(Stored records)
--- START ---
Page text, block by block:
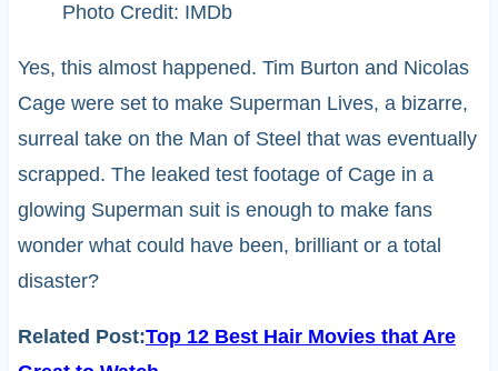
Photo Credit: IMDb
Yes, this almost happened. Tim Burton and Nicolas
Cage were set to make Superman Lives, a bizarre,
surreal take on the Man of Steel that was eventually
scrapped. The leaked test footage of Cage in a
glowing Superman suit is enough to make fans
wonder what could have been, brilliant or a total
disaster?
Related Post:Top 12 Best Hair Movies that Are
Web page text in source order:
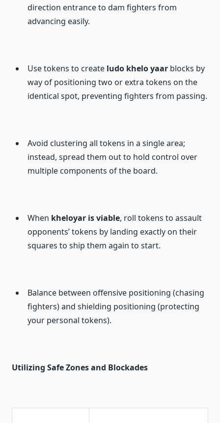
direction entrance to dam fighters from
advancing easily.
Use tokens to create ludo khelo yaar blocks by
way of positioning two or extra tokens on the
identical spot, preventing fighters from passing.
Avoid clustering all tokens in a single area;
instead, spread them out to hold control over
multiple components of the board.
When kheloyar is viable, roll tokens to assault
opponents’ tokens by landing exactly on their
squares to ship them again to start.
Balance between offensive positioning (chasing
fighters) and shielding positioning (protecting
your personal tokens).
Utilizing Safe Zones and Blockades
--- END ---
## WHAT NEEDS TO BE DONE
Leave out the pictures; repeat the data exactly.

## COMPLETED TASK
Page text, block by block:
Photo Credit: IMDb
Yes, this almost happened. Tim Burton and Nicolas
Cage were set to make Superman Lives, a bizarre,
surreal take on the Man of Steel that was eventually
scrapped. The leaked test footage of Cage in a
glowing Superman suit is enough to make fans
wonder what could have been, brilliant or a total
disaster?
Related Post:Top 12 Best Hair Movies that Are
Web page text in source order:
direction entrance to dam fighters from
advancing easily.
Use tokens to create ludo khelo yaar blocks by
way of positioning two or extra tokens on the
identical spot, preventing fighters from passing.
Avoid clustering all tokens in a single area;
instead, spread them out to hold control over
multiple components of the board.
When kheloyar is viable, roll tokens to assault
opponents’ tokens by landing exactly on their
squares to ship them again to start.
Balance between offensive positioning (chasing
fighters) and shielding positioning (protecting
your personal tokens).
Utilizing Safe Zones and Blockades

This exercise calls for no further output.